Some PubMed citations link to the full-text article. That full-text might be in PubMed Central—which means the article is stored here—but most are not, so we simply link to them where they are, whether that’s a publisher’s site or another library’s repository. Similarly, while some data sets might be deposited in NIH-hosted repositories, most won’t need to be. We can link to them instead.
PubMed offers other value-added services—from standardized metadata to suggestions of similar articles to related data in other databases. The data side of the house will need similar built-in services: links to articles that used a data set, explanations of how a data set was enriched or modified, metadata that fully describe the origins and content of the data.
But, that is only the beginning.
Data-driven discovery also relies upon proven methods to investigate the data, create predictive or explanatory models, and conduct a range of operations, so we need to think about how to create a library of models, both those based on statistics and those drawn from operations research and optimization.

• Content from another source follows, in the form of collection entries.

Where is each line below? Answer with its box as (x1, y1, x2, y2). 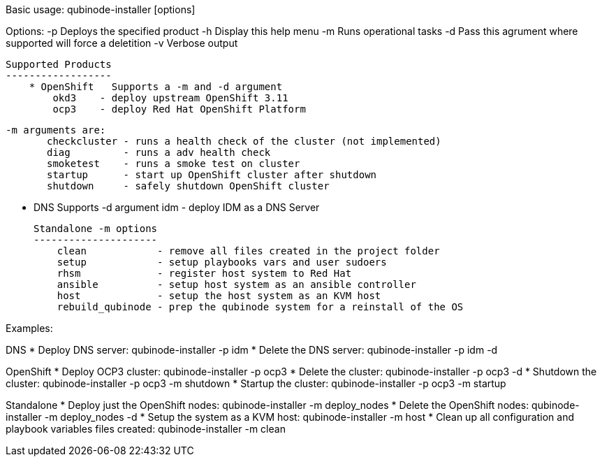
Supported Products (6, 59, 112, 70)
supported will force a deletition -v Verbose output (6, 37, 238, 49)
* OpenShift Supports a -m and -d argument (29, 81, 283, 92)
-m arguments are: (6, 124, 106, 136)
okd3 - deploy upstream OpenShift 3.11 (52, 92, 288, 103)
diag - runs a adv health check (47, 147, 271, 158)
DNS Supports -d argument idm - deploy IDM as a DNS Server (34, 201, 320, 213)
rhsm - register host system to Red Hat (57, 268, 352, 279)
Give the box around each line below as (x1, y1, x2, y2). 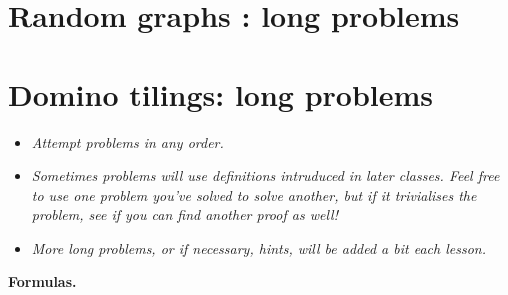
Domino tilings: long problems (8, 73, 434, 114)
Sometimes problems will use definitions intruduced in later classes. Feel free (31, 165, 500, 186)
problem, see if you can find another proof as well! (31, 204, 338, 225)
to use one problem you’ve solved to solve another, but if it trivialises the (31, 184, 477, 205)
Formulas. (8, 271, 77, 292)
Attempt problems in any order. (31, 131, 224, 152)
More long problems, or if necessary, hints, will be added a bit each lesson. (31, 237, 486, 258)
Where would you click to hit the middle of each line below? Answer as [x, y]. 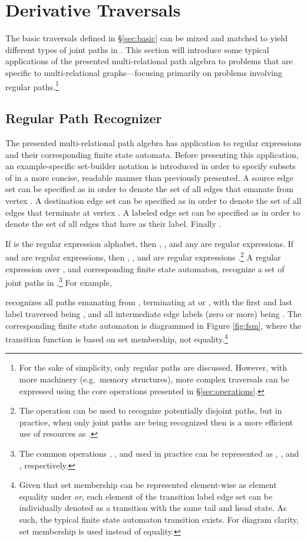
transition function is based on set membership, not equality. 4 [117, 338]
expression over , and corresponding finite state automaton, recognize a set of [145, 268]
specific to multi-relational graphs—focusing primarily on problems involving [144, 72]
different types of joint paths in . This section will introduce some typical [137, 49]
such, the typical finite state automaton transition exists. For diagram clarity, [159, 519]
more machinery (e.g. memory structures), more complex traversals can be [154, 379]
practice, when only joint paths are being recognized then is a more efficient [156, 422]
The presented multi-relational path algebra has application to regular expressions [153, 142]
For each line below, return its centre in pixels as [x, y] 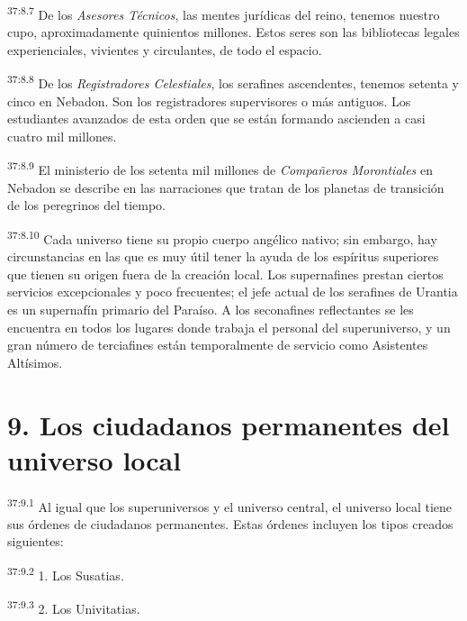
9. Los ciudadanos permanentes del [229, 424]
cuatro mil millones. [62, 136]
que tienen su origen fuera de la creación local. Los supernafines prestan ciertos [225, 274]
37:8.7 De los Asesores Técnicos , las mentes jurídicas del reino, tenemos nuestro [224, 13]
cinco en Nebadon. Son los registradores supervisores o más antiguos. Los [209, 100]
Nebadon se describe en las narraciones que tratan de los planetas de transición [226, 187]
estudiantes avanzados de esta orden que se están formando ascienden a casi [216, 119]
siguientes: [36, 541]
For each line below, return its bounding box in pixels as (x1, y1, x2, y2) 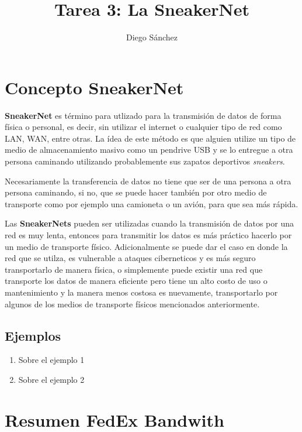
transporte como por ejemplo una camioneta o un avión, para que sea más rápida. (5, 197, 298, 210)
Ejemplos (5, 326, 61, 344)
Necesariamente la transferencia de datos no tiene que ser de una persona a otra (5, 174, 291, 187)
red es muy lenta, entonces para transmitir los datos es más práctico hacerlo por (5, 229, 292, 241)
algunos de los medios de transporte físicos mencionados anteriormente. (5, 297, 260, 310)
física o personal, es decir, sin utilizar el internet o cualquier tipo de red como (5, 121, 282, 133)
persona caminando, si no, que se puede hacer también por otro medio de (5, 186, 267, 198)
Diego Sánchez (126, 31, 178, 43)
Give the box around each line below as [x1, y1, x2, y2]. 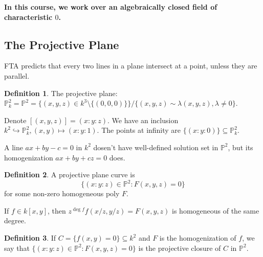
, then [48, 205, 66, 216]
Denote [4, 114, 27, 125]
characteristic [4, 11, 53, 22]
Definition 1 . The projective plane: [4, 87, 118, 98]
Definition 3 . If [4, 232, 56, 243]
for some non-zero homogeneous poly [4, 188, 120, 199]
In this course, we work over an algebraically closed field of [4, 2, 217, 12]
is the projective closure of [138, 242, 221, 253]
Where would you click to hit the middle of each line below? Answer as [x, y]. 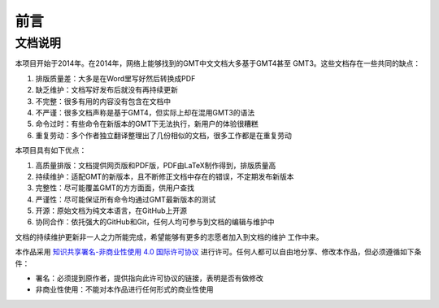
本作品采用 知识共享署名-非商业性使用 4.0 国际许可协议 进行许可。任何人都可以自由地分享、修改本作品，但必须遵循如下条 [218, 252]
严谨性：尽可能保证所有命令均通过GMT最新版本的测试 [126, 199]
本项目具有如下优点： [51, 150]
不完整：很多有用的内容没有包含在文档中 [103, 101]
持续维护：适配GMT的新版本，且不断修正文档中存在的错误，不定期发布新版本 [165, 176]
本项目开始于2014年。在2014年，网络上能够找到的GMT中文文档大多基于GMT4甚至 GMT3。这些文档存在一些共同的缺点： [218, 63]
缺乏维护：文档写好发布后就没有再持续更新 [106, 90]
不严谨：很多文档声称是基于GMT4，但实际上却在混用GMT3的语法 [145, 112]
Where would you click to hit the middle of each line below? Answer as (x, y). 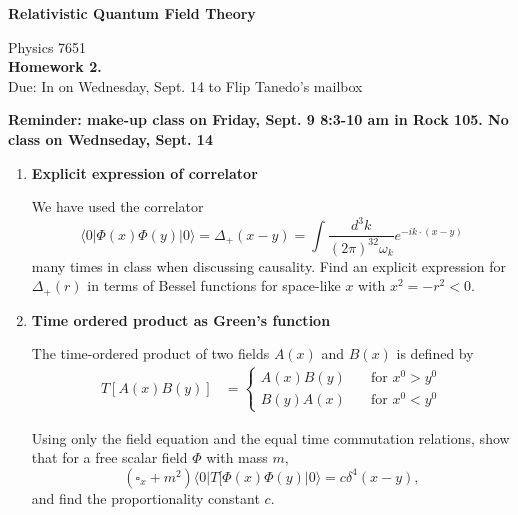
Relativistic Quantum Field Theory (132, 13)
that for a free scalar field (109, 457)
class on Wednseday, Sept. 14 (110, 138)
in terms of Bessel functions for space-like (214, 285)
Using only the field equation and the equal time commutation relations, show (270, 437)
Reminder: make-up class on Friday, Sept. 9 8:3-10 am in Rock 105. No (258, 119)
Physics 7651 (47, 46)
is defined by (435, 353)
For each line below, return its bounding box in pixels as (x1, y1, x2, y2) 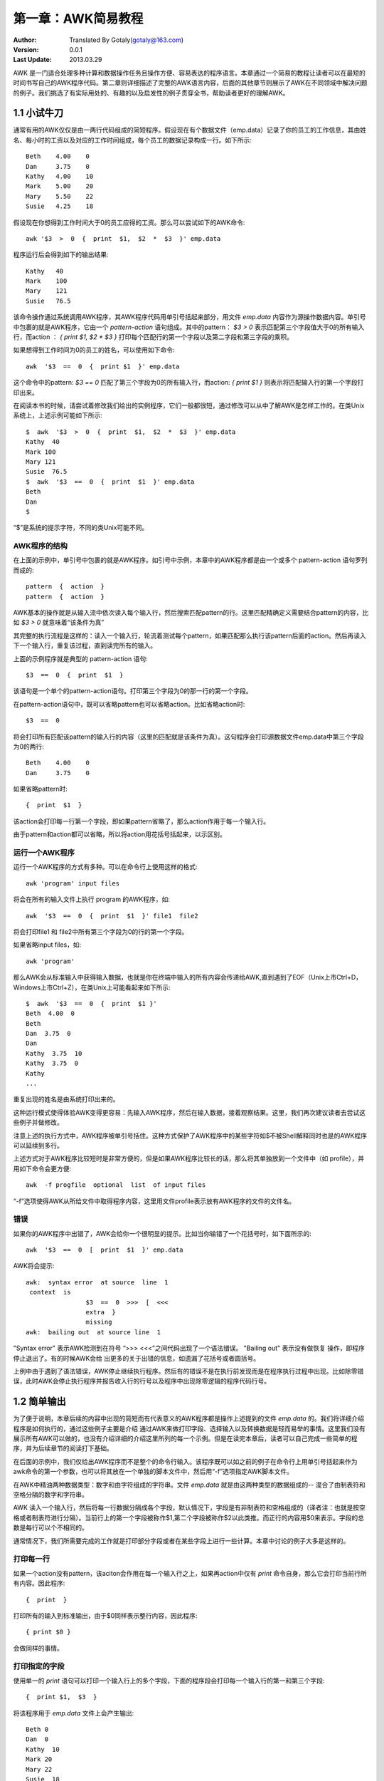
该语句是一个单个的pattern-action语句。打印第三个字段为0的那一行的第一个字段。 (13, 687, 252, 695)
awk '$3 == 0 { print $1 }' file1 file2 (26, 912, 198, 920)
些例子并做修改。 (13, 1118, 63, 1127)
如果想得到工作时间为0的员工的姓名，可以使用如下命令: (13, 346, 175, 354)
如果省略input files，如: (13, 940, 82, 949)
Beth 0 (26, 1725, 49, 1733)
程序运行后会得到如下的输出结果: (13, 250, 110, 259)
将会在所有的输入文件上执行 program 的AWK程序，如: (13, 895, 170, 904)
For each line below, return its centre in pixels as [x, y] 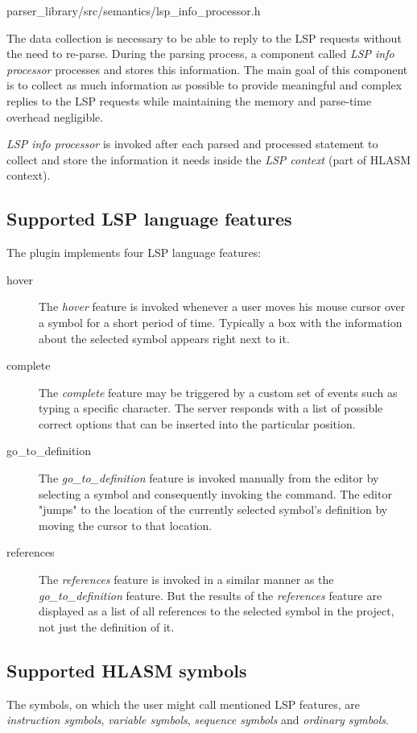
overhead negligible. [55, 116]
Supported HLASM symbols [127, 670]
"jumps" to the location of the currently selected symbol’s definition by [213, 509]
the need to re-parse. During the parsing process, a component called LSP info [200, 54]
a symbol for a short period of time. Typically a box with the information [221, 322]
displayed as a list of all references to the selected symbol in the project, [217, 611]
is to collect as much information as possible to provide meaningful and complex [204, 85]
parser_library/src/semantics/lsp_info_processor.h [134, 10]
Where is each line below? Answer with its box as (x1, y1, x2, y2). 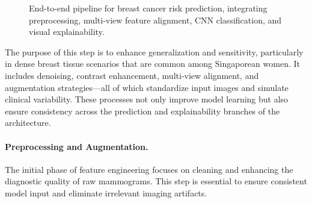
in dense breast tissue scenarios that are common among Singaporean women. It (5, 57, 300, 70)
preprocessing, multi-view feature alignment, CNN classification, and (29, 13, 282, 26)
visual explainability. (29, 25, 105, 38)
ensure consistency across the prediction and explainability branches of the (5, 104, 280, 117)
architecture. (5, 116, 51, 129)
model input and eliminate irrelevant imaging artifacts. (5, 186, 207, 199)
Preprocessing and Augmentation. (5, 140, 148, 152)
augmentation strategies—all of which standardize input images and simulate (5, 81, 289, 93)
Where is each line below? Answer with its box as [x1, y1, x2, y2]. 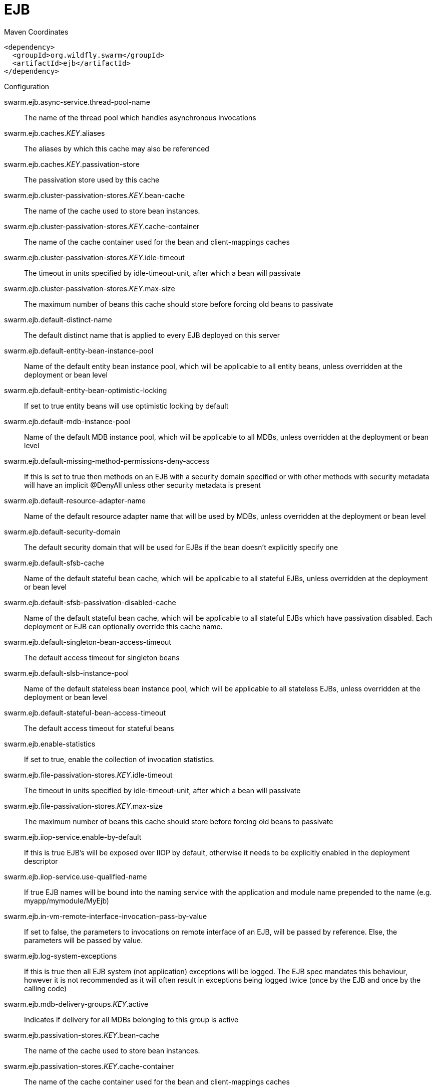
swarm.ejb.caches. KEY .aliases [4, 128, 105, 137]
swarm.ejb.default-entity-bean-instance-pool [4, 346, 154, 355]
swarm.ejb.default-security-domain [4, 527, 121, 536]
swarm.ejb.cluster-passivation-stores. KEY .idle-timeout [4, 253, 185, 262]
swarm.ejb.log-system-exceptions [4, 951, 117, 960]
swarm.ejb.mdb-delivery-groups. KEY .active [4, 999, 149, 1008]
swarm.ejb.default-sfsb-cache [4, 558, 104, 567]
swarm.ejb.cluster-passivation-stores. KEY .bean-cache [4, 191, 185, 200]
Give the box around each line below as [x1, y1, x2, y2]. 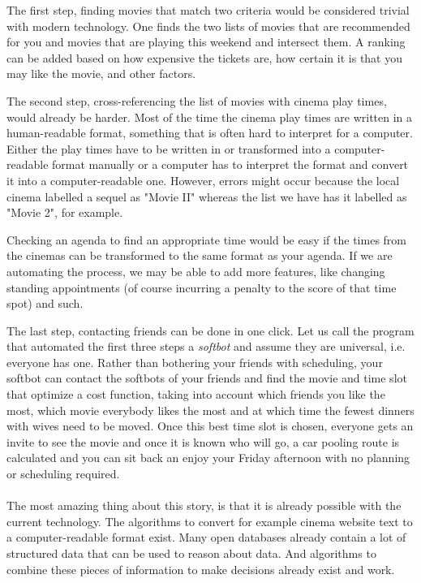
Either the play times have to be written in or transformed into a [6, 140, 331, 157]
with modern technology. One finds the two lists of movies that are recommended [6, 17, 410, 34]
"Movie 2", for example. [6, 204, 123, 221]
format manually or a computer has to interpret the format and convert [52, 156, 409, 173]
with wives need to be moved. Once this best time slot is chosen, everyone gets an [6, 417, 414, 434]
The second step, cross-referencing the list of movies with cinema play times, [6, 92, 387, 109]
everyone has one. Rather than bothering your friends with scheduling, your [6, 353, 383, 370]
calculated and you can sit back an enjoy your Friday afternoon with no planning [6, 449, 410, 466]
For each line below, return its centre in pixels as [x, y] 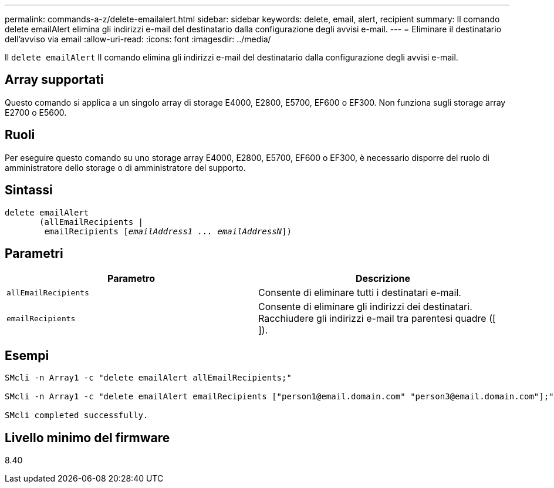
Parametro [131, 279]
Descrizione [383, 279]
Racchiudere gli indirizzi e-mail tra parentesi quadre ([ [377, 319]
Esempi [27, 355]
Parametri [34, 253]
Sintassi [29, 190]
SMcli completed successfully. [77, 415]
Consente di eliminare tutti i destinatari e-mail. [360, 293]
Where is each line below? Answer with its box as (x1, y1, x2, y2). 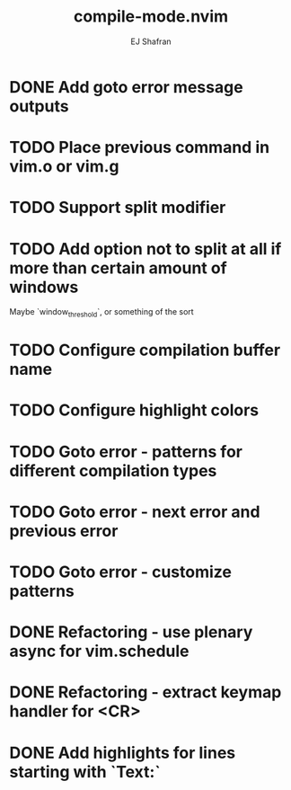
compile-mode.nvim (73, 6, 229, 27)
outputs (9, 96, 69, 116)
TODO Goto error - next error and (9, 502, 260, 522)
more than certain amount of (9, 258, 227, 278)
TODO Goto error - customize (9, 562, 232, 581)
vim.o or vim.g (9, 156, 119, 177)
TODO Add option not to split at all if (9, 238, 282, 259)
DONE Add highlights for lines (9, 742, 236, 763)
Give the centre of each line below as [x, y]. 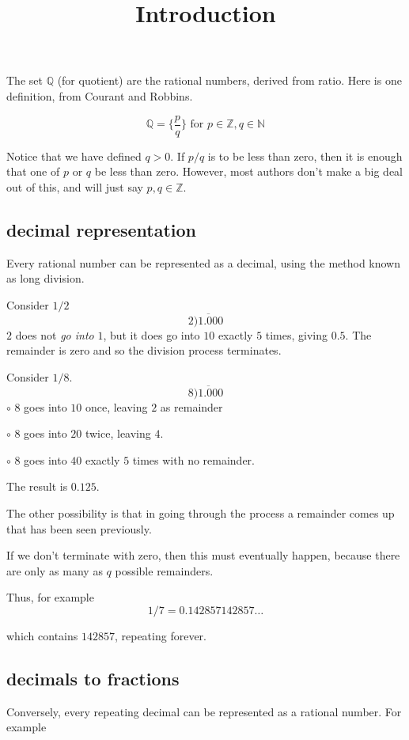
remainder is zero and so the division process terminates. [144, 350]
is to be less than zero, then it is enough [305, 156]
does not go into [55, 334]
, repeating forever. [160, 635]
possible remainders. [164, 570]
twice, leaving [118, 433]
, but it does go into [151, 334]
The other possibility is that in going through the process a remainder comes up [201, 512]
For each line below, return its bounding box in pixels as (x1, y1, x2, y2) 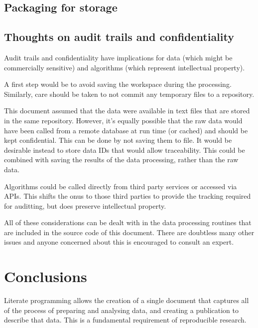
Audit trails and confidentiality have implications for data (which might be (4, 52, 233, 62)
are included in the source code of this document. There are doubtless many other (4, 227, 255, 237)
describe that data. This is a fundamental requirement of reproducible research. (4, 315, 247, 325)
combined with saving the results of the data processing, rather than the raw (4, 154, 239, 165)
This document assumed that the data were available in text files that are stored (4, 105, 250, 116)
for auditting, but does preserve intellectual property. (4, 200, 166, 211)
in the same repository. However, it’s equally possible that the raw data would (4, 115, 243, 125)
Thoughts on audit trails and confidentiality (4, 29, 234, 44)
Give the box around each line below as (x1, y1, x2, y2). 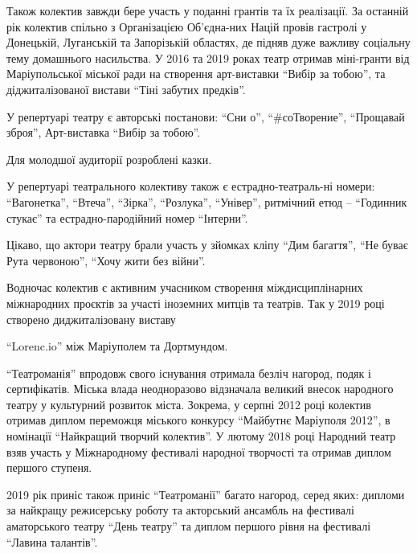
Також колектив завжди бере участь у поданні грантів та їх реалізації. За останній (6, 2, 409, 18)
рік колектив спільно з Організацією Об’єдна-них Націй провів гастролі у (6, 18, 367, 35)
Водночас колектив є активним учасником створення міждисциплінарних (6, 279, 363, 296)
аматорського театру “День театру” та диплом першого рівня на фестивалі (6, 518, 371, 535)
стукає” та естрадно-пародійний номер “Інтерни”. (6, 209, 248, 226)
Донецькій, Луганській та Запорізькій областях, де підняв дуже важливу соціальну (6, 34, 411, 51)
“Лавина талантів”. (6, 533, 98, 550)
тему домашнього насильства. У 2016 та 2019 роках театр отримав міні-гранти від (6, 49, 410, 66)
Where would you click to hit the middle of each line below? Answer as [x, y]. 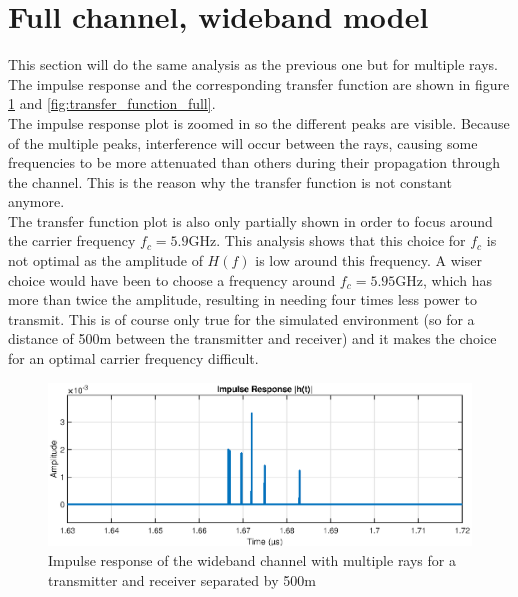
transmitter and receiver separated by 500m [182, 579]
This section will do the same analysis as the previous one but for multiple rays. [253, 64]
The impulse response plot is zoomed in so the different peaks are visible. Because [259, 122]
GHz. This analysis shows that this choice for [327, 240]
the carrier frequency [72, 240]
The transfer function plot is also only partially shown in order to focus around [250, 220]
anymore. [36, 201]
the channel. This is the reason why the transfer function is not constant [230, 181]
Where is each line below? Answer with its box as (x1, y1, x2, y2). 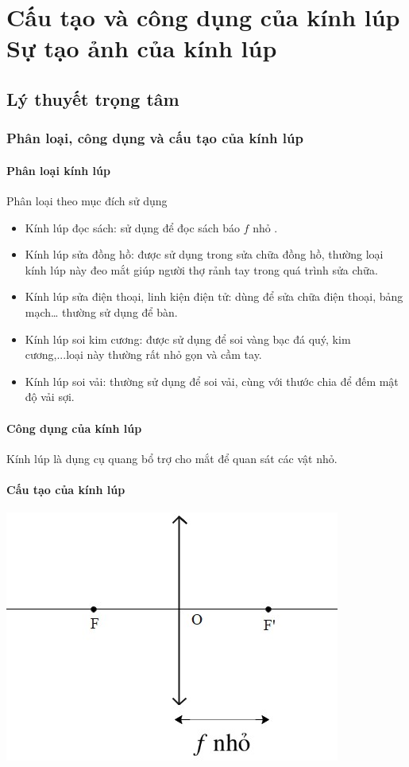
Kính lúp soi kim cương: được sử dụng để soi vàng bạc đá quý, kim (25, 330, 351, 347)
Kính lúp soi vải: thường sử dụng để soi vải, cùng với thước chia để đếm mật (25, 372, 399, 389)
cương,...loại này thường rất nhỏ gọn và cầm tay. (25, 346, 262, 363)
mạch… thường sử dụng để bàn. (25, 303, 178, 320)
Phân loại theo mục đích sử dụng (6, 192, 168, 208)
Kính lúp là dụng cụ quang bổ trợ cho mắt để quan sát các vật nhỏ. (6, 450, 338, 466)
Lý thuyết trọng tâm (6, 86, 179, 111)
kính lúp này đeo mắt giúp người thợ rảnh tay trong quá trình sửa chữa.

We’re just beginning to consider what a library of models might look like. Many of the services we use for curating the literature, such as a common vocabulary and a standard way of attaching metadata, will be necessary. We will want to know the class of modeling tools and a model’s provenance and intended use. It will also likely be useful to tie a model to the data sets investigated with it and to the articles derived from that model’s use.
I’m sure there’s much more. What else would you include?
We’re at the beginning. What do we need to make this work?